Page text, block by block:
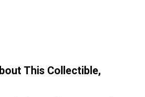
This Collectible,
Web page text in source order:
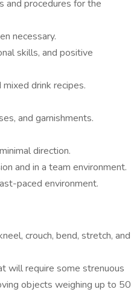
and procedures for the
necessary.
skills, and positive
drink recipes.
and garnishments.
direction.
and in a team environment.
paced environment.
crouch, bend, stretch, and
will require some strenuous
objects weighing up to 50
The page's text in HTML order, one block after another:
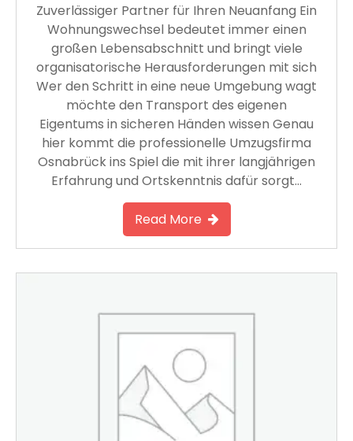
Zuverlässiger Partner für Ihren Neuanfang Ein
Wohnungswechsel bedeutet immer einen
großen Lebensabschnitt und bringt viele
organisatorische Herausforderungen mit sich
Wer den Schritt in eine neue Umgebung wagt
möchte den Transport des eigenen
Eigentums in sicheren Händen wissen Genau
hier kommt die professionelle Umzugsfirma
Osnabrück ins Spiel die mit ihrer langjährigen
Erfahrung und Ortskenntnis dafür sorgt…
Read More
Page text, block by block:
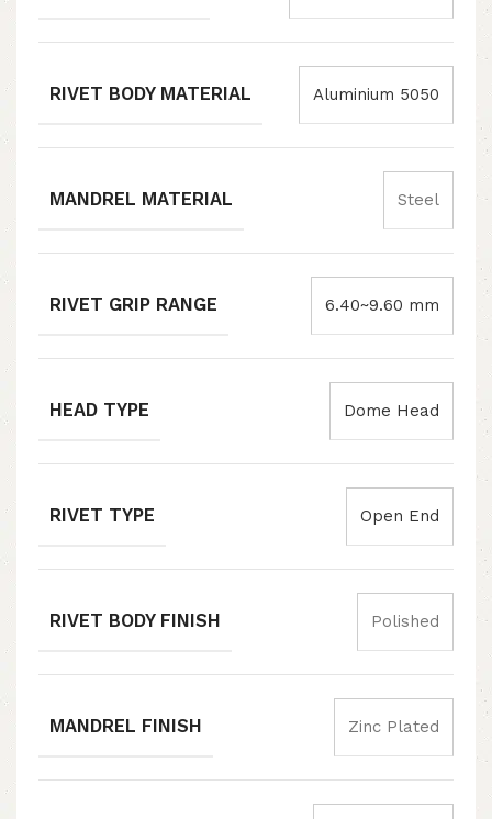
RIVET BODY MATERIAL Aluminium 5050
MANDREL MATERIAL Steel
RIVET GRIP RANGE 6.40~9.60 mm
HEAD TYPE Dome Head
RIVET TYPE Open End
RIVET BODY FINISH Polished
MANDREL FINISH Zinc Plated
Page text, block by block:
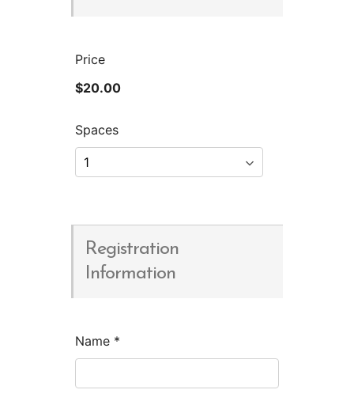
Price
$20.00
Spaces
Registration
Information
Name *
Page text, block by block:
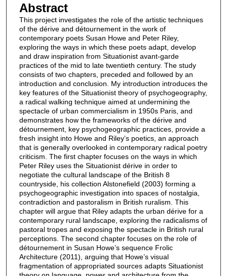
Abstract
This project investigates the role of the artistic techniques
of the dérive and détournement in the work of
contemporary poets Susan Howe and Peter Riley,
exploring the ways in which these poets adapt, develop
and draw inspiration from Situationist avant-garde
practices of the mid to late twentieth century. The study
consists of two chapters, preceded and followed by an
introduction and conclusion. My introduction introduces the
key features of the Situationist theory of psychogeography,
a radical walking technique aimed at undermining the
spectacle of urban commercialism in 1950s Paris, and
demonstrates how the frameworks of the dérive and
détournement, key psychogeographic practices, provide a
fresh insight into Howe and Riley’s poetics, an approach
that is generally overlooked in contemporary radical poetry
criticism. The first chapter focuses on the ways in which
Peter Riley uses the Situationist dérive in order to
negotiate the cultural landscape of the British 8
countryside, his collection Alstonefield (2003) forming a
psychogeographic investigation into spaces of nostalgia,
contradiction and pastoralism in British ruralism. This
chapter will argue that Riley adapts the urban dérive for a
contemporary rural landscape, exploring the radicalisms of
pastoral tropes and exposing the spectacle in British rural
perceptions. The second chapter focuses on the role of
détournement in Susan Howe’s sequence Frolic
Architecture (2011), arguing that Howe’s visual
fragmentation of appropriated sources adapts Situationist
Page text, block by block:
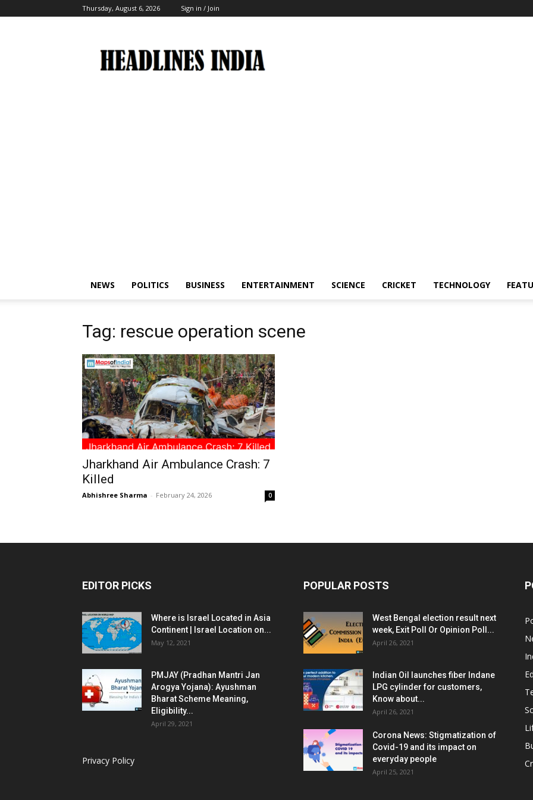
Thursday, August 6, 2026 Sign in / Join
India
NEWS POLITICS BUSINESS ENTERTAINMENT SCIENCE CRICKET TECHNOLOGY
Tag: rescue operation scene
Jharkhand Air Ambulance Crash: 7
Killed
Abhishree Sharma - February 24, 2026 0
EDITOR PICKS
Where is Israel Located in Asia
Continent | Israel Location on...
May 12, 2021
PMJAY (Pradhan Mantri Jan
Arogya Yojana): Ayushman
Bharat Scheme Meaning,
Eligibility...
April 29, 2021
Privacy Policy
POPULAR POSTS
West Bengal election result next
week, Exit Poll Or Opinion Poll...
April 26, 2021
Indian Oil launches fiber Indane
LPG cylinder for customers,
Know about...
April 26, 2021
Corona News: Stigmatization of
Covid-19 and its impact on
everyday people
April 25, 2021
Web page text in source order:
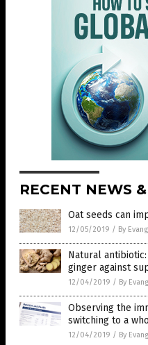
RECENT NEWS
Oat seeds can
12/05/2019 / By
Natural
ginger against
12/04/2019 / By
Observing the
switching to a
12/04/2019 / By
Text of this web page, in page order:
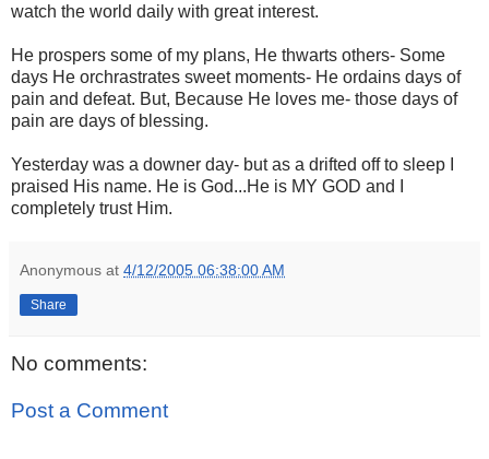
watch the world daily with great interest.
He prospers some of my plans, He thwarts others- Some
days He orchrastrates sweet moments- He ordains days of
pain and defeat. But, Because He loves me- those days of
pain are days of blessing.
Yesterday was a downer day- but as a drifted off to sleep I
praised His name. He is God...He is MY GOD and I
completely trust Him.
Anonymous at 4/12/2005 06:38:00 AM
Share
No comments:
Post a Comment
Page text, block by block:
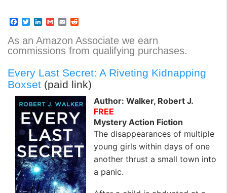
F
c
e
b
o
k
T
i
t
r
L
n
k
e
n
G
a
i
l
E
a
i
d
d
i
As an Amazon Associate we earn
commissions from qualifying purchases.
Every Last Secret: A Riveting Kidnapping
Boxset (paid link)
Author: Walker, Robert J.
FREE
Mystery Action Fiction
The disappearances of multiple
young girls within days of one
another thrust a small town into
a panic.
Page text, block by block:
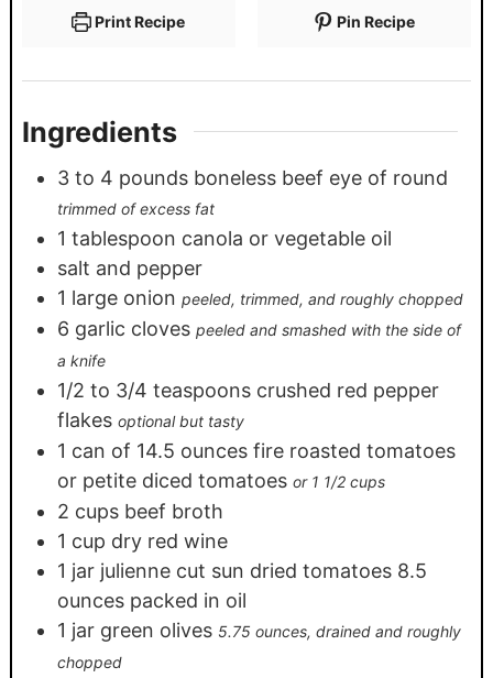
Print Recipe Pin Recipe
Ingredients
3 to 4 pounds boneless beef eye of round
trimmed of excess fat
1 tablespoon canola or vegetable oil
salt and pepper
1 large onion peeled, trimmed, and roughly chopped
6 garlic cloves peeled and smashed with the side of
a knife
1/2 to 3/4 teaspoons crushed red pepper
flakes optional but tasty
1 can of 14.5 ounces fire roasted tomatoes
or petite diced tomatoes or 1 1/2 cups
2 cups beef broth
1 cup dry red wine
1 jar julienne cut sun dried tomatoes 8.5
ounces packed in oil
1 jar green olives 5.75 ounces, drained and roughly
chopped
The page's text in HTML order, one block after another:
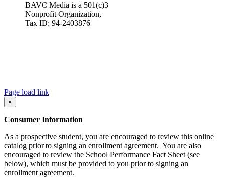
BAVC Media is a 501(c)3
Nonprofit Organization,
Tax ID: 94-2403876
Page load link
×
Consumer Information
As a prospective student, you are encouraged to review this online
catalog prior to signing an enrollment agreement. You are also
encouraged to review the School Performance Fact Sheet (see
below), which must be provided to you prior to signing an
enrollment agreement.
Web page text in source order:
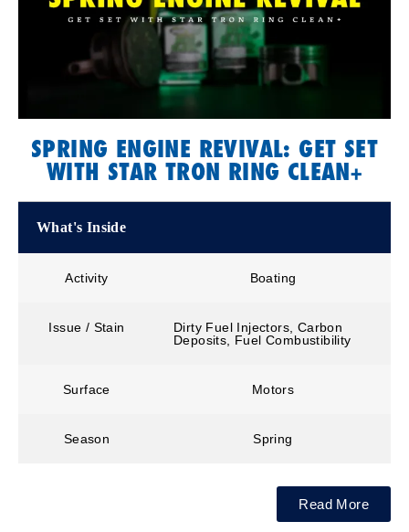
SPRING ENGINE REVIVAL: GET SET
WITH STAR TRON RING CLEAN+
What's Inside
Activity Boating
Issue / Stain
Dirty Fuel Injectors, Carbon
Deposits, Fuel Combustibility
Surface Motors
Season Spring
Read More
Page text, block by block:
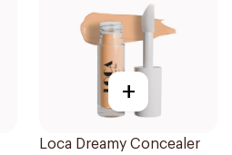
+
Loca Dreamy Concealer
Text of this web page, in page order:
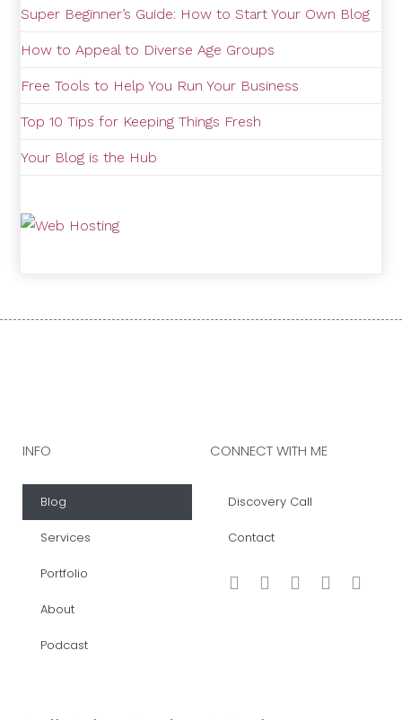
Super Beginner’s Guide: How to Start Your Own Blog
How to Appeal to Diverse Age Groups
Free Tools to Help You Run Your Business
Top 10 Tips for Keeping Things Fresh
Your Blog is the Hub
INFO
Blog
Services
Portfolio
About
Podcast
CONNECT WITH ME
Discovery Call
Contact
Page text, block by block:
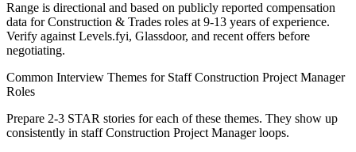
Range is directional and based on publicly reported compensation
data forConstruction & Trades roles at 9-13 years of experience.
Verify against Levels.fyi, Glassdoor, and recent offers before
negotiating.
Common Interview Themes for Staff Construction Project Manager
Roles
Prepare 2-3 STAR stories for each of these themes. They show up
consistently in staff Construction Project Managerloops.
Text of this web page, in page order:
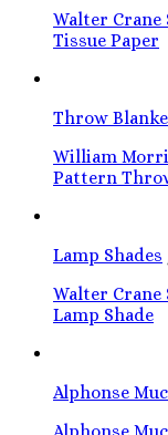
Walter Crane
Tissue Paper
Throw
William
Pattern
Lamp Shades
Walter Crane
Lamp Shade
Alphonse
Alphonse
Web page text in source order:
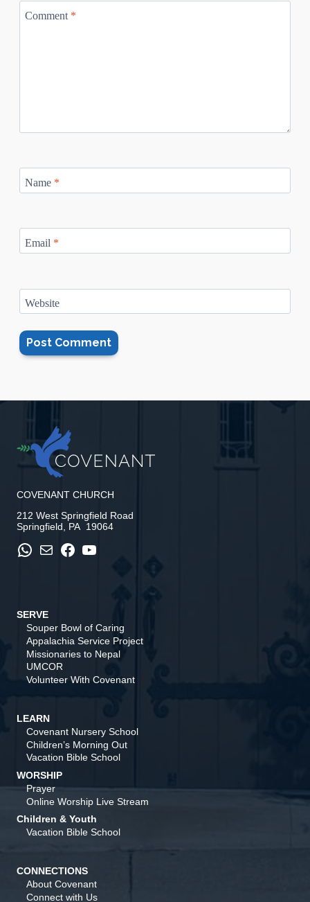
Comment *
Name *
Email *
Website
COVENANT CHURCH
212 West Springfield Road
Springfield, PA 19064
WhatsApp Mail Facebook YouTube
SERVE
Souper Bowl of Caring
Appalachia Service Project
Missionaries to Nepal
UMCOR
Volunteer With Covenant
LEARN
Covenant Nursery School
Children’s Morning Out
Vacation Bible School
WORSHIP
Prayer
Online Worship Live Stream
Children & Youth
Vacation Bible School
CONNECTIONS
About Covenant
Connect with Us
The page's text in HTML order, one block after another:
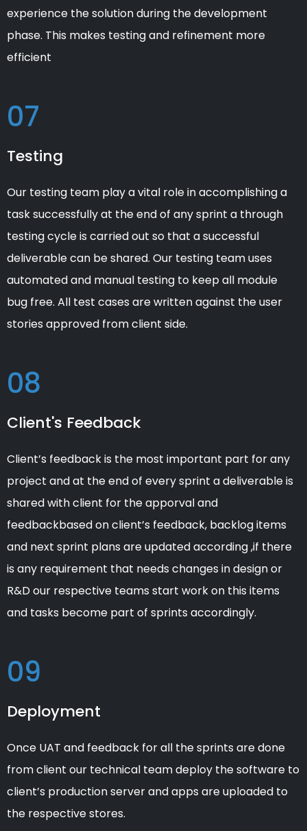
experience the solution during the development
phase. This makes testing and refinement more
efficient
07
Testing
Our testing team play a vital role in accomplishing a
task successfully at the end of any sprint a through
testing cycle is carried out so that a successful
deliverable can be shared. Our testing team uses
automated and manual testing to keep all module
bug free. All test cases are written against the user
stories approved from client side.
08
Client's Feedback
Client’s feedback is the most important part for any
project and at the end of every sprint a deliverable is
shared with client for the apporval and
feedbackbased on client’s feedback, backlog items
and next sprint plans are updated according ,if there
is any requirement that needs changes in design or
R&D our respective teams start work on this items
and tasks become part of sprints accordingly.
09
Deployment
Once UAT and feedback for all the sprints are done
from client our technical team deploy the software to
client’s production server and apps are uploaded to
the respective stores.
* * * * * * * * *
## AIM OF THE EXERCISE
Range to copy from the listing above: the line containing "Volunteer With Covenant" down to the line containing "phase. This makes testing and refinement more", both included. Reproduce it exactly, minus the pictures, and add nothing.

## TASK OUTPUT
Volunteer With Covenant
LEARN
Covenant Nursery School
Children’s Morning Out
Vacation Bible School
WORSHIP
Prayer
Online Worship Live Stream
Children & Youth
Vacation Bible School
CONNECTIONS
About Covenant
Connect with Us
The page's text in HTML order, one block after another:
experience the solution during the development
phase. This makes testing and refinement more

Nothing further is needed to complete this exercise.